Утром просыпаюсь — ё моё!.. Короче говоря, вдоволь намучившись (не идти же к Конецкому: я вашу книжку украл, по-дурацки выбросил в форточку), написал рассказ «Рекомендация». И через несколько месяцев, когда мы совпали в Комарове, решился подойти. «Виктор Викторович, тут у меня есть новый рассказик. Прочитайте, здесь про вас», — и даю ему.
Даже не пытаюсь угадать его реакцию — человек он был крутой, мог и рассвирепеть. Но на следующее утро стучится: «Саша, это лучшее, что вы написали. Публикуйте где хотите и как хотите…» Такая вещь. На самом деле очень многое рождается из стыда перед самим собой — как творческое искупление. И тебя потихоньку отпускает.

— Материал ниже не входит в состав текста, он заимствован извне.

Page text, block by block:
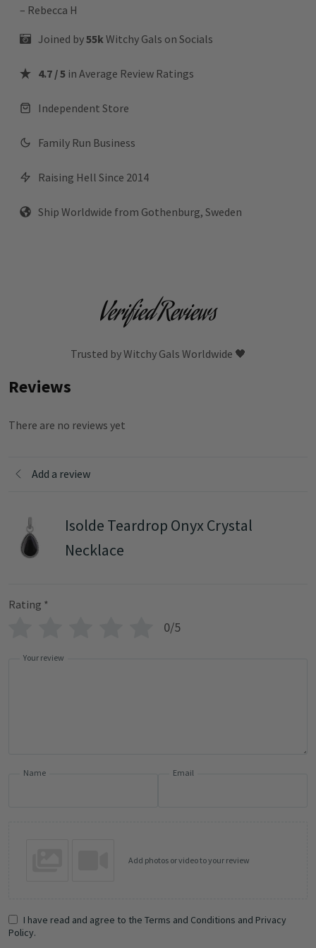
– Rebecca H
Joined by55k Witchy Gals on Socials
4.7 / 5 in Average Review Ratings
Independent Store
Family Run Business
Raising Hell Since 2014
Ship Worldwide from Gothenburg, Sweden
Verified Reviews
Trusted by Witchy Gals Worldwide 🖤
Reviews
There are no reviews yet
Add a review
Isolde Teardrop Onyx Crystal
Necklace
Rating *
0/5
Your review
Name Email
Add photos or video to your review
I have read and agree to the Terms and Conditions and Privacy
Policy.
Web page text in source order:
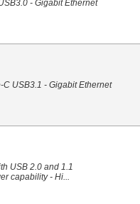
- Gigabit Ethernet
C USB3.1 - Gigabit Ethernet
USB 2.0 and 1.1
capability - Hi...
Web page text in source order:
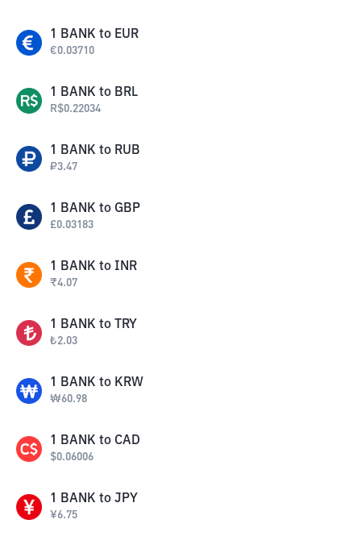
1 BANK to EUR
€0.03710
1 BANK to BRL
R$0.22034
1 BANK to RUB
₽3.47
1 BANK to GBP
£0.03183
1 BANK to INR
₹4.07
1 BANK to TRY
₺2.03
1 BANK to KRW
₩60.98
1 BANK to CAD
$0.06006
1 BANK to JPY
¥6.75
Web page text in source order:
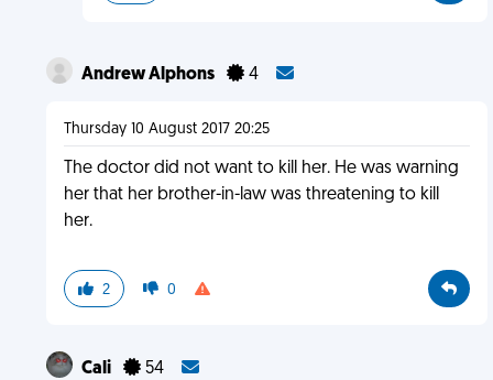
Andrew Alphons 4
Thursday 10 August 2017 20:25
The doctor did not want to kill her. He was warning
her that her brother-in-law was threatening to kill
her.
2 0
Cali 54

— Так чего же вы, вместо того чтобы заниматься писательством, постоянно ходите налево — то в рок‑музыку, то в издательские и сетевые дела?

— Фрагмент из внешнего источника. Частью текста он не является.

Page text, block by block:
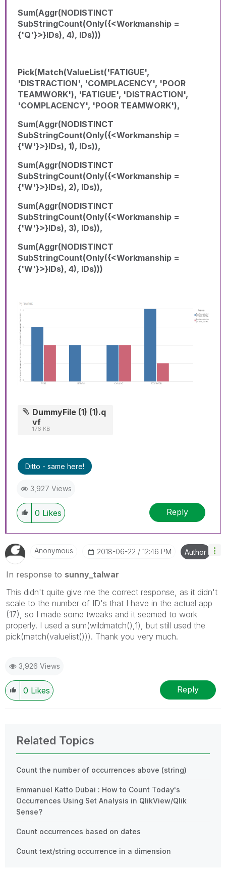
Sum(Aggr(NODISTINCT
SubStringCount(Only({<Workmanship =
{'Q'}>}IDs), 4), IDs)))
Pick(Match(ValueList('FATIGUE',
'DISTRACTION', 'COMPLACENCY', 'POOR
TEAMWORK'), 'FATIGUE', 'DISTRACTION',
'COMPLACENCY', 'POOR TEAMWORK'),
Sum(Aggr(NODISTINCT
SubStringCount(Only({<Workmanship =
{'W'}>}IDs), 1), IDs)),
Sum(Aggr(NODISTINCT
SubStringCount(Only({<Workmanship =
{'W'}>}IDs), 2), IDs)),
Sum(Aggr(NODISTINCT
SubStringCount(Only({<Workmanship =
{'W'}>}IDs), 3), IDs)),
Sum(Aggr(NODISTINCT
SubStringCount(Only({<Workmanship =
{'W'}>}IDs), 4), IDs)))
DummyFile (1) (1).q
vf
176 KB
Ditto - same here!
3,927 Views
0 Likes Reply
Anonymous ‎2018-06-22 12:46 PM Author
In response to sunny_talwar
This didn't quite give me the correct response, as it didn't
scale to the number of ID's that I have in the actual app
(17), so I made some tweaks and it seemed to work
properly. I used a sum(wildmatch(),1), but still used the
pick(match(valuelist())). Thank you very much.
3,926 Views
0 Likes Reply
Related Topics
Count the number of occurrences above (string)
Emmanuel Katto Dubai : How to Count Today's
Occurrences Using Set Analysis in QlikView/Qlik
Sense?
Count occurrences based on dates
Count text/string occurrence in a dimension
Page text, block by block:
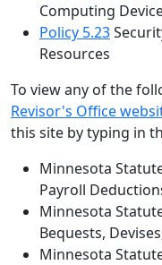
Computing
Policy 5.23
Resources
To view any of the
Revisor's Office
this site by typing in
Minnesota
Payroll
Minnesota
Bequests,
Minnesota
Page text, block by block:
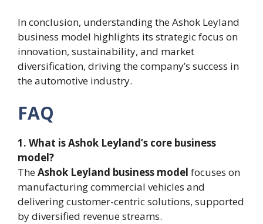
In conclusion, understanding the Ashok Leyland
business model highlights its strategic focus on
innovation, sustainability, and market
diversification, driving the company’s success in
the automotive industry.
FAQ
1. What is Ashok Leyland’s core business
model?
TheAshok Leyland business model focuses on
manufacturing commercial vehicles and
delivering customer-centric solutions, supported
by diversified revenue streams.
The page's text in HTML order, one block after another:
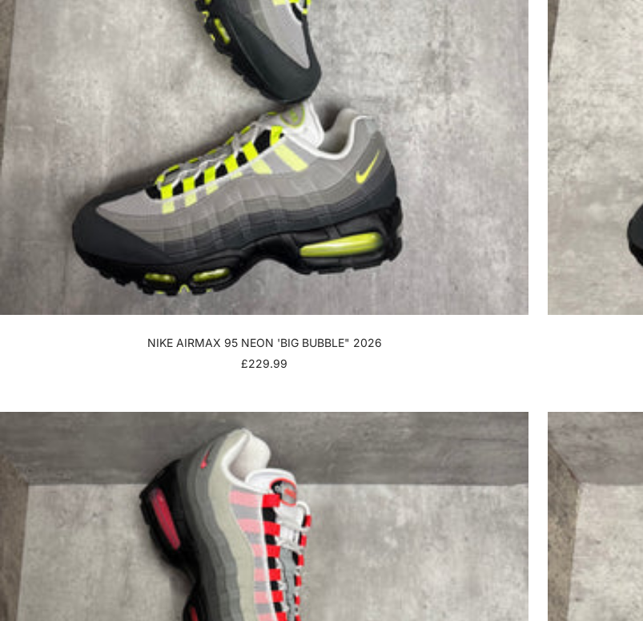
NIKE AIRMAX 95 NEON 'BIG BUBBLE" 2026
SALE
£229.99

— Обычно я отговариваюсь: я не писатель, а деятель. Хочу действовать — и действую. В той сфере, которая кажется мне интересной в данный момент. Этих сфер уже сменилось до черта, и, не кидай меня так, возможно, моя жизнь сложилась бы лучше.
— В смысле?
— Ну, допустим, я стал бы популярен, если бы бил в одну точку — был только прозаиком и писал, писал, писал. Или за время, потраченное на рок-дилетантство, сочинил несколько новых книг. Возможно, даже неплохих. Но поскольку мне было интереснее другое — не стану же я их вымучивать! Так получилось.

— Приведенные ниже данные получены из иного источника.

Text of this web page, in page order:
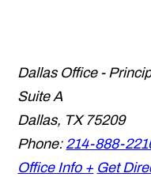
Dallas Office -
Suite A
Dallas, TX 75209
Phone: 214-888-
Office Info + Get
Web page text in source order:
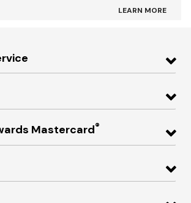
LEARN MORE
Mastercard®
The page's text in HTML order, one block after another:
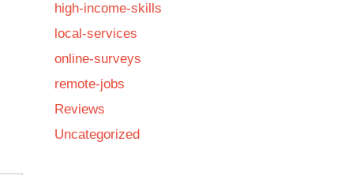
high-income-skills
local-services
online-surveys
remote-jobs
Reviews
Uncategorized
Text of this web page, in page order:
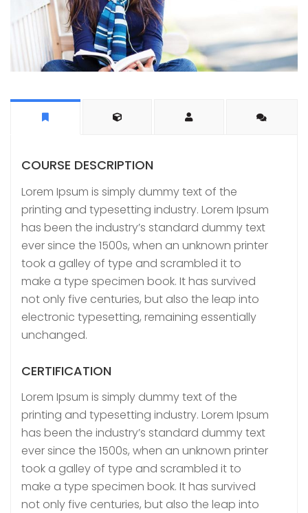
COURSE DESCRIPTION
Lorem Ipsum is simply dummy text of the
printing and typesetting industry. Lorem Ipsum
has been the industry’s standard dummy text
ever since the 1500s, when an unknown printer
took a galley of type and scrambled it to
make a type specimen book. It has survived
not only five centuries, but also the leap into
electronic typesetting, remaining essentially
unchanged.
CERTIFICATION
Lorem Ipsum is simply dummy text of the
printing and typesetting industry. Lorem Ipsum
has been the industry’s standard dummy text
ever since the 1500s, when an unknown printer
took a galley of type and scrambled it to
make a type specimen book. It has survived
not only five centuries, but also the leap into
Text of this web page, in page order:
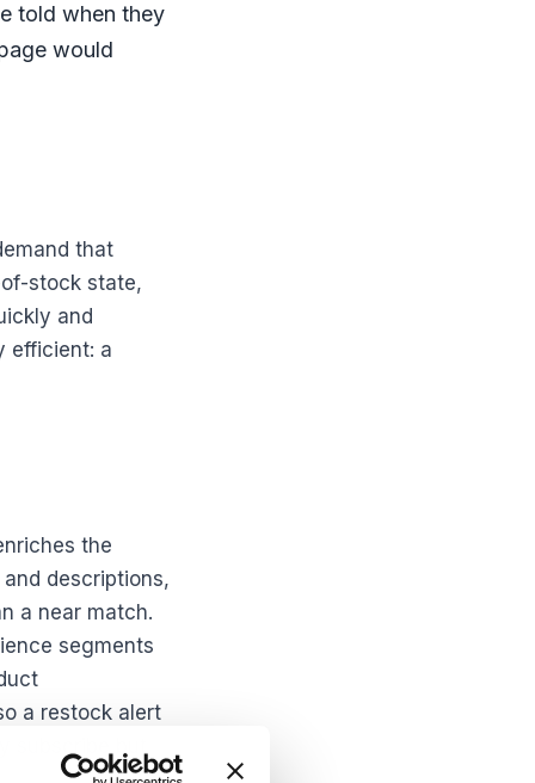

Конечно, поневоле начинаешь сравнивать, если встречаешь популярность не по заслугам. Никогда, например, Миша Мишин не был большим писателем. Но он где-то там тусуется, представительствует, известен как муж Тани Догилевой. Да на фига она нужна, такая популярность? А если все-таки нужна — нечего сидеть в Питере, надо крутиться среди москвичей и с ними дружить. Но мне когда-то было лень даже рукописи посылать в журналы — в тот же «Новый мир», где наш брат обивал пороги. Стали печатать «Нева» и «Аврора», начали здесь выходить книжки — и я был вполне доволен. Так что в принципе все закономерно. У меня нормальная питерская судьба.